The Darker Side of Digium?
Source: smithonvoip.com
It seems that Digium, the creators of Asterisk, have registered purchased www.asteriskathome.com, the former domain and name of the open source project TrixBox, and is re-directing it to their latest project AsteriskNow, Digium’s answer to TrixBox. I found out about this a few days ago, but when Tom and Alec weighed-in on this, I thought I would throw my hat in the ring as well.
For those of you who do not know, Asterisk@Home was created by Andrew Gillis and was designed to enable the home (or small office) user to quickly set up a full featured Asterisk PBX with a web based interface in about an hour on a dedicated PC. The ease of installation, the graphical user interface, and increased features/functionality (including integration with sales force) made Asterisk@Home an enormouse hit and allegedly lead to legal pressure (from trademark infringement) from Digium (owner of the Asterisk trademark) forcing Andrew to change the open source project name to TrixBox, which was recently acquired by Fonality.

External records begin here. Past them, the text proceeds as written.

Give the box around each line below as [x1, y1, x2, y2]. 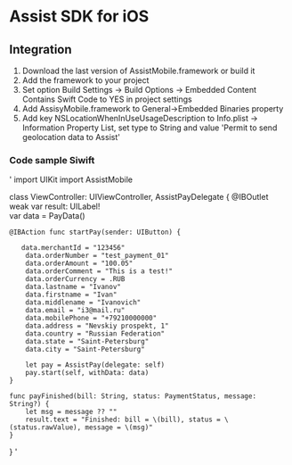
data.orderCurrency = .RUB [25, 275, 126, 284]
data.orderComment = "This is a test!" [25, 267, 174, 276]
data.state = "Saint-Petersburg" [25, 337, 150, 346]
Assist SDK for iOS [9, 6, 150, 27]
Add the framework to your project [21, 75, 150, 86]
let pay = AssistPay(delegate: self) [25, 361, 166, 370]
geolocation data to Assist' [21, 132, 120, 142]
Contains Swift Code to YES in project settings [21, 94, 193, 104]
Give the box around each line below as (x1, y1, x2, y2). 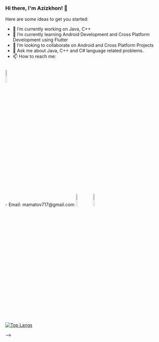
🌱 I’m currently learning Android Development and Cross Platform (12, 32, 150, 38)
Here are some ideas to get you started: (5, 16, 89, 22)
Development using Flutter (12, 37, 69, 43)
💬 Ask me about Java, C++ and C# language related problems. (12, 48, 144, 54)
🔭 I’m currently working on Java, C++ (12, 26, 91, 32)
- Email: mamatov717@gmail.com (5, 202, 75, 208)
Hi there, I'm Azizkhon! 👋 (5, 5, 68, 12)
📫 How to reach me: (12, 53, 56, 60)
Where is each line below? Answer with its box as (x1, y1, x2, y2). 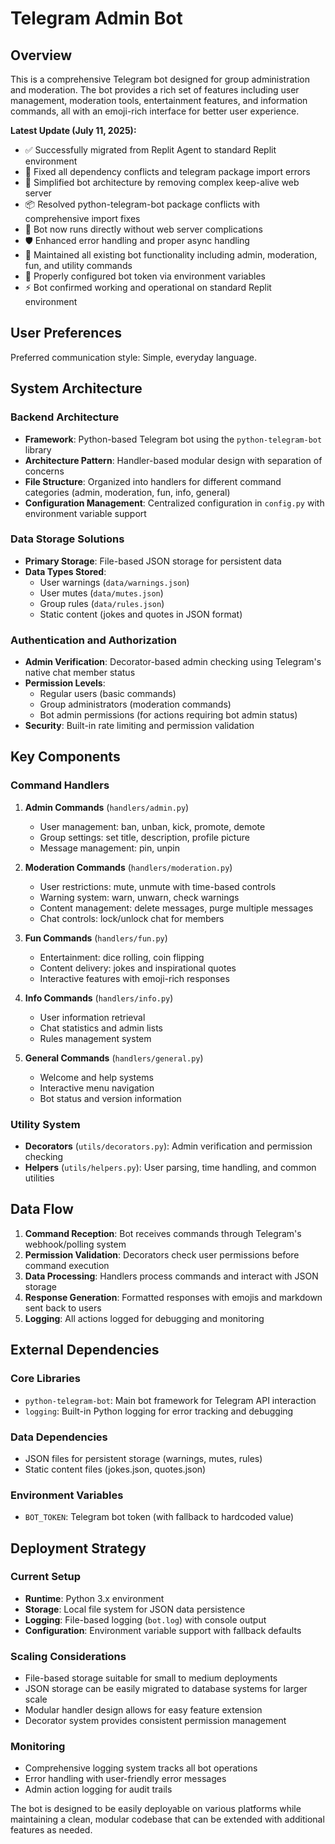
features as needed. (10, 1824, 93, 1836)
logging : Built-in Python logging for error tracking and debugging (24, 1405, 294, 1417)
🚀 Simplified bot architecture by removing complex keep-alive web (24, 177, 300, 188)
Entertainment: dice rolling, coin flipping (39, 951, 205, 963)
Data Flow (10, 1201, 74, 1218)
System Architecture (10, 380, 143, 397)
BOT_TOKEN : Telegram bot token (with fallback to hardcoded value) (24, 1511, 294, 1523)
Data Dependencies (10, 1430, 108, 1444)
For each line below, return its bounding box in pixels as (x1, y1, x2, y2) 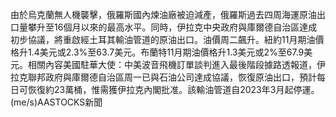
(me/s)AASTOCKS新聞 (10, 96, 103, 108)
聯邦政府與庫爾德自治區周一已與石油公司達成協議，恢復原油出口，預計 (27, 71, 317, 83)
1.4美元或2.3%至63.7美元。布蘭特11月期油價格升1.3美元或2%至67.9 (27, 46, 305, 58)
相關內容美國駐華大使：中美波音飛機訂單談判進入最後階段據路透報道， (27, 59, 317, 70)
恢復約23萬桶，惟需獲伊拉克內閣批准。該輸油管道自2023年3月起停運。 (27, 84, 320, 95)
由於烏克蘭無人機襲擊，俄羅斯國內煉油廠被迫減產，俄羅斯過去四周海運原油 (10, 9, 317, 20)
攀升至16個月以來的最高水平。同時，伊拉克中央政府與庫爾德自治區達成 (27, 21, 318, 33)
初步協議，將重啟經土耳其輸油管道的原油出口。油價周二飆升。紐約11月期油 (10, 34, 316, 45)
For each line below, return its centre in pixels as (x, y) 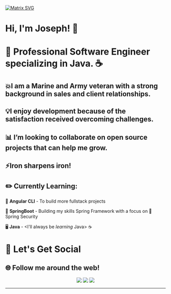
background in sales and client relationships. (78, 94)
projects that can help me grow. (56, 148)
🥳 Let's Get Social (43, 249)
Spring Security (22, 216)
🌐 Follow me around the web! (52, 268)
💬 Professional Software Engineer (78, 52)
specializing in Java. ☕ (54, 64)
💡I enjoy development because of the (66, 112)
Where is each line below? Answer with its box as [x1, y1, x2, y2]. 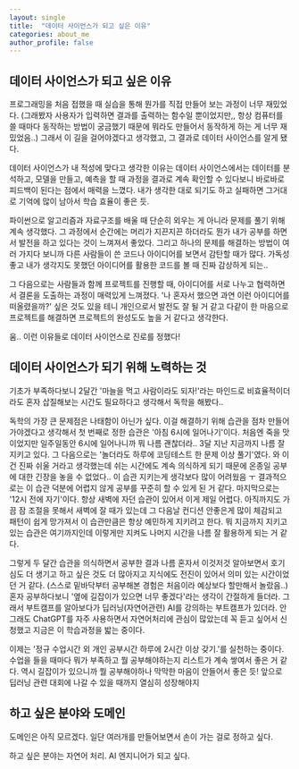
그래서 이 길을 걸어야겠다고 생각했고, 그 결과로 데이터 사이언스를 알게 [39, 132, 278, 143]
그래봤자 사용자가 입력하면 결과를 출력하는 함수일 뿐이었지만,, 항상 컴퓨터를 [23, 110, 284, 121]
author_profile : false [9, 38, 94, 47]
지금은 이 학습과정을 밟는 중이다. [32, 624, 145, 635]
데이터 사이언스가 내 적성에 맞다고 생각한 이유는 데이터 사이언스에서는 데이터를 [9, 163, 281, 173]
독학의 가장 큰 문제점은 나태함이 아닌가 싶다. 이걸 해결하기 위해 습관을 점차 [9, 415, 266, 426]
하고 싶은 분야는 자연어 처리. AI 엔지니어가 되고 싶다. [9, 750, 190, 761]
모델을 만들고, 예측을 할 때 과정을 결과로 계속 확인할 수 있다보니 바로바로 [35, 173, 286, 184]
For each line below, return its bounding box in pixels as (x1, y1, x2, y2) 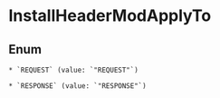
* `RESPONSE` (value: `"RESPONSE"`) (8, 82, 147, 91)
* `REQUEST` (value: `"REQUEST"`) (8, 65, 139, 74)
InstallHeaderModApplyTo (8, 5, 212, 26)
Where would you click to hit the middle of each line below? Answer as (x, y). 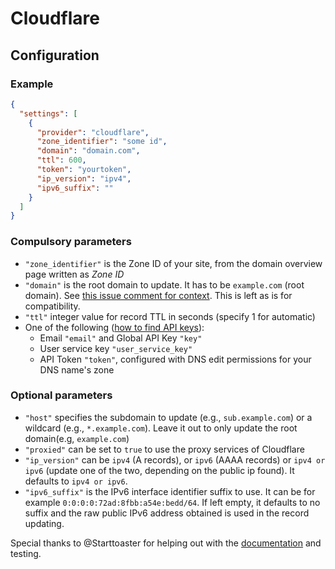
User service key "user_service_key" (116, 348)
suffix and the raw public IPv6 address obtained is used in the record (167, 513)
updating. (44, 523)
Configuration (55, 55)
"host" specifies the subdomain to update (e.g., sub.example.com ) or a (168, 417)
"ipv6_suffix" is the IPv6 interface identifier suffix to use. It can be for (170, 491)
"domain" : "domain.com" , (88, 151)
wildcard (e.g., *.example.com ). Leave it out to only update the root (161, 428)
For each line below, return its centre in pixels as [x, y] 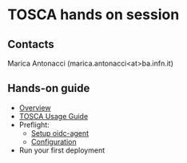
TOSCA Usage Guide [54, 116]
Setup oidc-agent [60, 133]
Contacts [31, 44]
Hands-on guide [49, 88]
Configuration [54, 141]
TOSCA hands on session [93, 15]
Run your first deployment [62, 150]
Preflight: [34, 125]
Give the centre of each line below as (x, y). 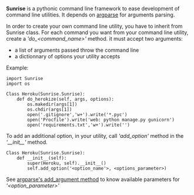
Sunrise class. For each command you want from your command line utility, (97, 32)
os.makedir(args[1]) (52, 104)
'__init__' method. (27, 142)
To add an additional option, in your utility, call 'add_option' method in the (95, 136)
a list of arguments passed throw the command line (77, 50)
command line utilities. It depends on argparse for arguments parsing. (91, 15)
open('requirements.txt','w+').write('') (79, 125)
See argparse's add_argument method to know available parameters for (93, 179)
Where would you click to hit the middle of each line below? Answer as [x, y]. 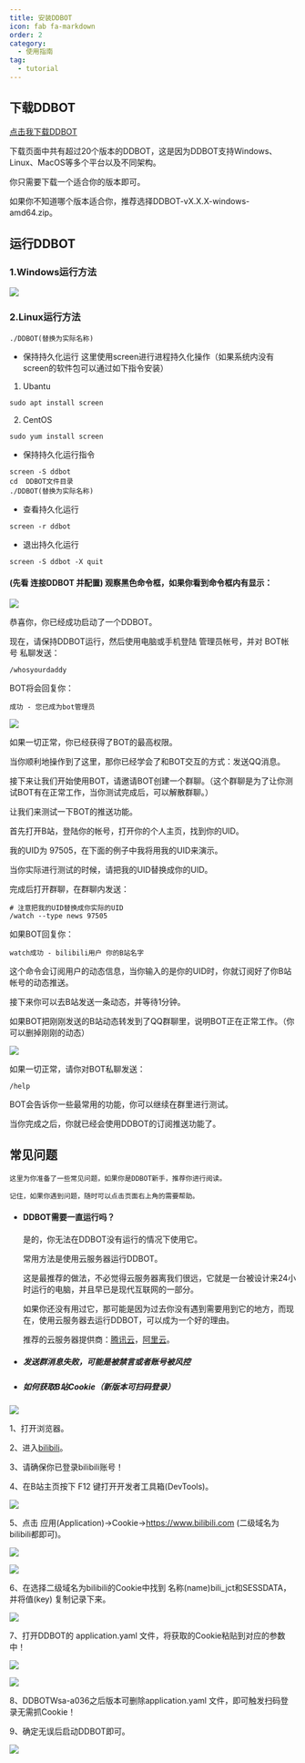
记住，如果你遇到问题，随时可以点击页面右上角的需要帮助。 [104, 1196]
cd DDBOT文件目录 [41, 481]
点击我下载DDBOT [43, 131]
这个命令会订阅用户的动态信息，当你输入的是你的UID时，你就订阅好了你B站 [151, 970]
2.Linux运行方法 [45, 317]
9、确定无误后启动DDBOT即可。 [70, 1731]
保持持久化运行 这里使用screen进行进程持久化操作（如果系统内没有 [148, 356]
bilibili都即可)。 [38, 1534]
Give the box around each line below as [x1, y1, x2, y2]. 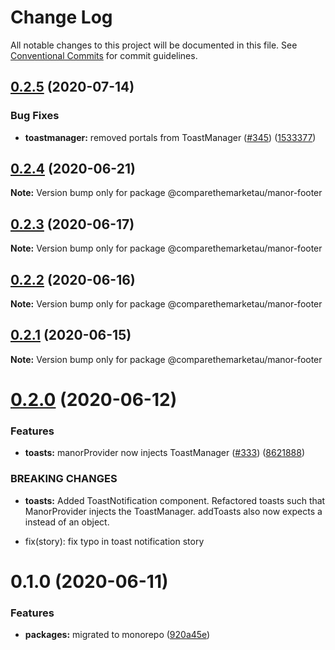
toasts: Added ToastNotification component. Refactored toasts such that [24, 494, 326, 506]
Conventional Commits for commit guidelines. [10, 49, 198, 61]
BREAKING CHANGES [10, 472, 118, 486]
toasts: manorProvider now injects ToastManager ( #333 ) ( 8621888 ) [24, 447, 305, 459]
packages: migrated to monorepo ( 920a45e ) [24, 629, 211, 641]
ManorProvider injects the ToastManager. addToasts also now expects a [24, 505, 323, 517]
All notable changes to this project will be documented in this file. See [10, 39, 298, 51]
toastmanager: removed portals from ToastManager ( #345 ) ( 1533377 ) [24, 131, 317, 143]
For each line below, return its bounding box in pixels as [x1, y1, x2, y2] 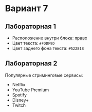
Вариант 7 [5, 3, 48, 14]
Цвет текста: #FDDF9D [12, 40, 55, 46]
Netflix [12, 81, 26, 87]
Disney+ [12, 97, 29, 103]
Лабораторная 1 [5, 22, 56, 31]
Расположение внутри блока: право [12, 35, 88, 41]
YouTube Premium [12, 87, 49, 93]
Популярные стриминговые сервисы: [5, 72, 83, 78]
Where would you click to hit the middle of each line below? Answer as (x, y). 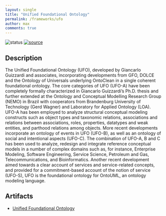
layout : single (21, 10)
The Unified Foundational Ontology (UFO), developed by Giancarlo (73, 70)
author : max (17, 24)
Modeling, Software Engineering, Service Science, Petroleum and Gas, (77, 154)
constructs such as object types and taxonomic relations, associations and (81, 117)
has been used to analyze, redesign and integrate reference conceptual (78, 144)
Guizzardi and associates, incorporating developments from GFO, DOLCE (80, 75)
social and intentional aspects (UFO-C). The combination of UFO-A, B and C (83, 138)
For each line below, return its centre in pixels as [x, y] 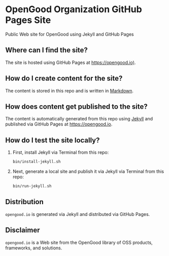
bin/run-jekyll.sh [32, 186]
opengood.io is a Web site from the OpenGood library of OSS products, [79, 242]
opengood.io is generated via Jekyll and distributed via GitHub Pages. [78, 214]
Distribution [25, 202]
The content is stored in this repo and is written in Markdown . [69, 90]
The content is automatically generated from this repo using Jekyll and [79, 119]
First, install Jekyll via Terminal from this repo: [61, 152]
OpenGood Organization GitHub [74, 9]
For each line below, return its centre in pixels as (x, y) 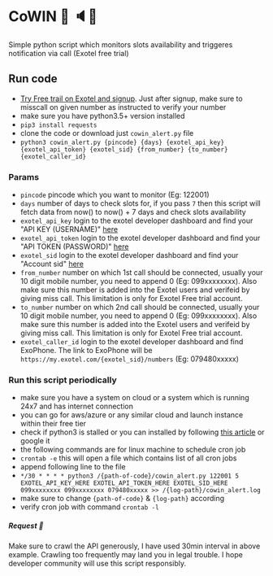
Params (24, 177)
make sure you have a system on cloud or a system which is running (134, 398)
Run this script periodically (63, 380)
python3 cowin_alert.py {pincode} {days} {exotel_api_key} (122, 142)
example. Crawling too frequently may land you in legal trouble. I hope (126, 555)
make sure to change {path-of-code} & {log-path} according (122, 499)
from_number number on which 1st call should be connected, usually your (141, 273)
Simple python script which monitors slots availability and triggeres (121, 44)
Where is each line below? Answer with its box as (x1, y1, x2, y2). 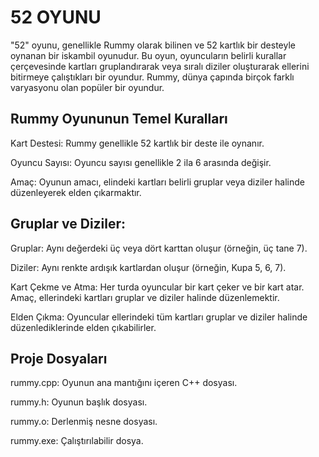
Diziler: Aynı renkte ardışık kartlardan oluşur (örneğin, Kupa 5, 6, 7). (10, 261, 287, 273)
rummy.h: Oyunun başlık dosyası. (10, 396, 148, 408)
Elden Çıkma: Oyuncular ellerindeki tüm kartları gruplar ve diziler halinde (10, 311, 308, 323)
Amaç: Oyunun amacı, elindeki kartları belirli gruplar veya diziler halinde (10, 176, 306, 188)
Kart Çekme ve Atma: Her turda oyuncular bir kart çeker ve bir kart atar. (10, 281, 305, 293)
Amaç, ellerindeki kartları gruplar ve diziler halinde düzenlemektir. (10, 291, 280, 303)
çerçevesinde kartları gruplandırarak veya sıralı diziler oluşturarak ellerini (10, 60, 310, 72)
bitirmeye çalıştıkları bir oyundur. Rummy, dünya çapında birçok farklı (10, 71, 295, 83)
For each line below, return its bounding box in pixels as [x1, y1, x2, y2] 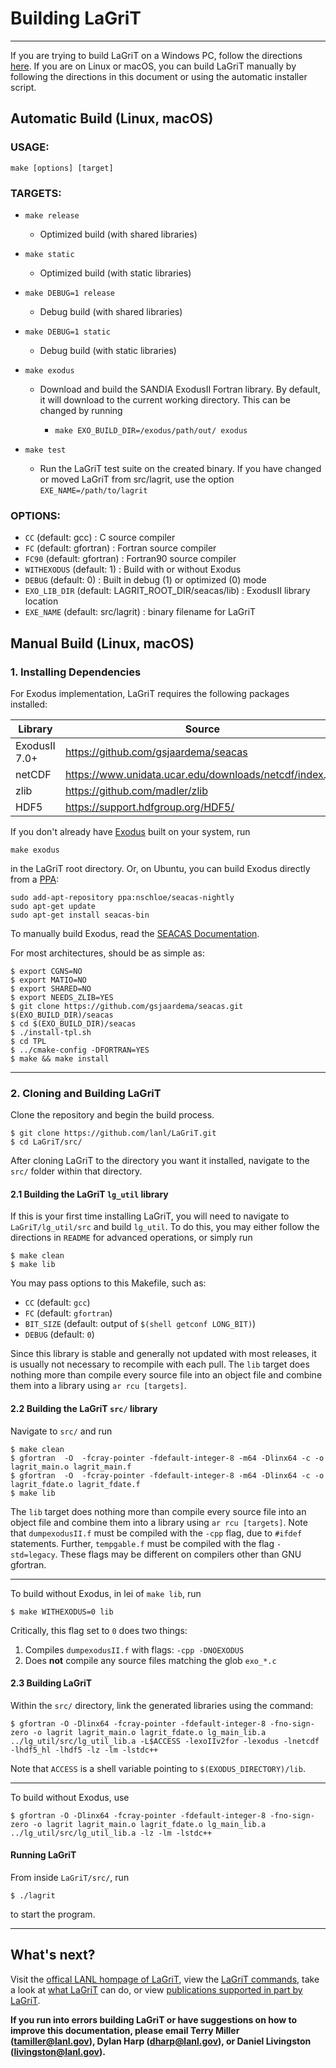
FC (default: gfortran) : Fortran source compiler [24, 542, 217, 554]
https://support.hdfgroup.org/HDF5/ [64, 800, 235, 814]
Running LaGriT [10, 1849, 77, 1861]
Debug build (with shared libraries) [39, 305, 183, 317]
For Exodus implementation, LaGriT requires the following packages [10, 687, 290, 699]
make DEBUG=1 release [24, 288, 115, 298]
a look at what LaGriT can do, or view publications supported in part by [10, 1983, 303, 1996]
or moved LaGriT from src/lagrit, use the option [39, 473, 235, 485]
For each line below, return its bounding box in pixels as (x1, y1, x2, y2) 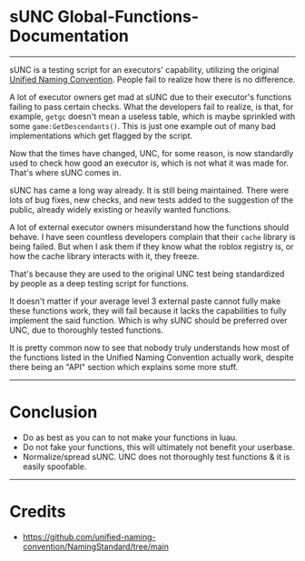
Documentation (9, 25, 130, 46)
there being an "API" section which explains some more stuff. (9, 361, 239, 372)
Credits (9, 502, 66, 522)
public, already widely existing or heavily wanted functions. (9, 204, 231, 215)
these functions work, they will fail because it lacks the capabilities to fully (9, 305, 287, 316)
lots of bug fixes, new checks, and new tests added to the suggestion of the (9, 194, 293, 205)
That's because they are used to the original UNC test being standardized (9, 268, 285, 279)
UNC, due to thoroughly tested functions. (9, 325, 163, 336)
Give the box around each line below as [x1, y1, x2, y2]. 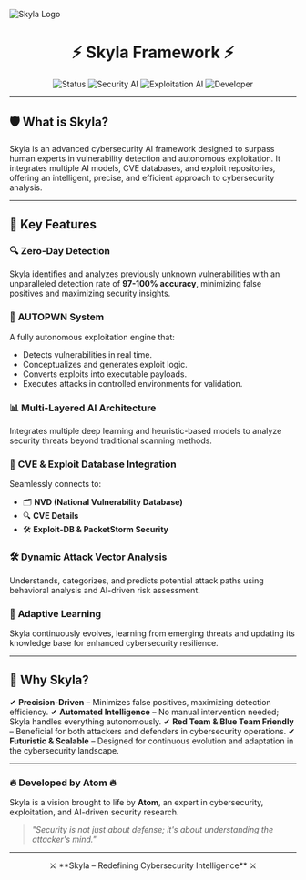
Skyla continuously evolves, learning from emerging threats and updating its [9, 628, 296, 639]
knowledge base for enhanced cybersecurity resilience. [9, 637, 219, 648]
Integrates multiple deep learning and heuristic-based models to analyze [9, 426, 282, 437]
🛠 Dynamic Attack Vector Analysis [9, 551, 168, 563]
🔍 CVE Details [22, 511, 79, 521]
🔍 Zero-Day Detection [9, 245, 111, 258]
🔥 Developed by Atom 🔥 [9, 776, 117, 789]
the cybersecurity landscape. [9, 744, 120, 755]

All of this seems a bit “rough neck” for an open source company. Pressuring a project (which was started from the same community that helped make Asterisk the success it is today) to change its name once it became a perceived competitor to the Asterisk software. Not to mention that their trademark policy seems a bit selective, when a quick search of Google shows the following sites utilizing the Asterisk/Digium brand name for commercial purposes.
http://www.digium.co.uk/
http://www.digiumcards.com/
http://www.asteriskhardware.com
http://www.asteriskdocs.com
http://www.asteriskguru.com
http://www.asteriskvoipnews.com
http://www.asterisk.co.nz
http://www.asterisktutorials.com
As a marketing professional myself, I am big on protecting a brand name and trademarks. If you are going to police it though, be consistent about it. Do not be selective and do it to keep your brand name from losing its “value”, not to increase traffic to your own site for nothing other then perceived capitalistic gain. As Alec suggested, “buy the domain and bury it.”
What ever happen to altruistic open source companies?